Weaver et al. 2017, Coherent Optomechanical State Transfer between Disparate Mechanical Resonators
Abstract said:
Hybrid quantum systems have been developed with various mechanical, optical and microwave harmonic oscillators. The coupling produces a rich library of interactions including two mode squeezing, swapping interactions, back-action evasion and thermal control. In a multimode mechanical system, coupling resonators of different scales (both in frequency and mass) leverages the advantages of each resonance. For example: a high frequency, easily manipulated resonator could be entangled with a low frequency massive object for tests of gravitational decoherence. Here we demonstrate coherent optomechanical state swapping between two spatially and frequency separated resonators with a mass ratio of 4. We find that, by using two laser beams far detuned from an optical cavity resonance, efficient state transfer is possible through a process very similar to STIRAP (Stimulated Raman Adiabatic Passage) in atomic physics. Although the demonstration is classical, the same technique can be used to generate entanglement between oscillators in the quantum regime.

Tsaturyan et al. 2017, Ultracoherent nanomechanical resonators via soft clamping and dissipation dilution
Abstract said:
The small mass and high coherence of nanomechanical resonators render them the ultimate mechanical probe, with applications that range from protein mass spectrometry and magnetic resonance force microscopy to quantum optomechanics. A notorious challenge in these experiments is the thermomechanical noise related to the dissipation through internal or external loss channels. Here we introduce a novel approach to define the nanomechanical modes, which simultaneously provides a strong spatial confinement, full isolation from the substrate and dilution of the resonator material's intrinsic dissipation by five orders of magnitude. It is based on a phononic bandgap structure that localizes the mode but does not impose the boundary conditions of a rigid clamp. The reduced curvature in the highly tensioned silicon nitride resonator enables a mechanical ##Q > 10^8## at ##1 \rm {MHz}## to yield the highest mechanical Qf products (##>10^{14} \rm {Hz}##) yet reported at room temperature.

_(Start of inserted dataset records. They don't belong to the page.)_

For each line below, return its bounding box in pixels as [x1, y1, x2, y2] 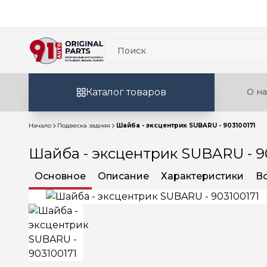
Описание [98, 170, 149, 182]
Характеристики [161, 170, 244, 182]
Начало [29, 122, 51, 129]
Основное [35, 170, 86, 182]
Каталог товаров [86, 86, 166, 98]
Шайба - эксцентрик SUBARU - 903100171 [116, 122, 255, 129]
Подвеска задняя [57, 122, 110, 129]
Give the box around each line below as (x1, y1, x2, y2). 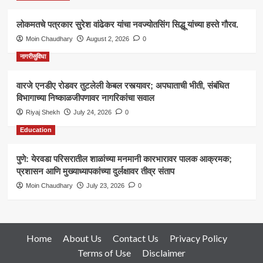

The corresponding coherence times approach those of optically trapped dielectric particles. Extrapolation to ##4.2 \rm {K}## predicts quanta per milliseconds heating rates, similar to those of trapped ions.

Sonar et al. 2018, Squeezing Enhances Quantum Synchronization
Abstract said:
It is desirable to observe synchronization of quantum systems in the quantum regime, defined by low number of excitations and a highly non-classical steady state of the self-sustained oscillator. Several existing proposals of observing synchronization in the quantum regime suffer from the fact that the noise statistics overwhelms synchronization in this regime. Here we resolve this issue by driving a self-sustained oscillator with a squeezing Hamiltonian instead of a harmonic drive and analyze this system in the classical and quantum regime. We demonstrate that strong entrainment is possible for small values of squeezing, and in this regime the states are non-classical. Furthermore, we show that the quality of synchronization measured by the FWHM of the power spectrum is enhanced with squeezing.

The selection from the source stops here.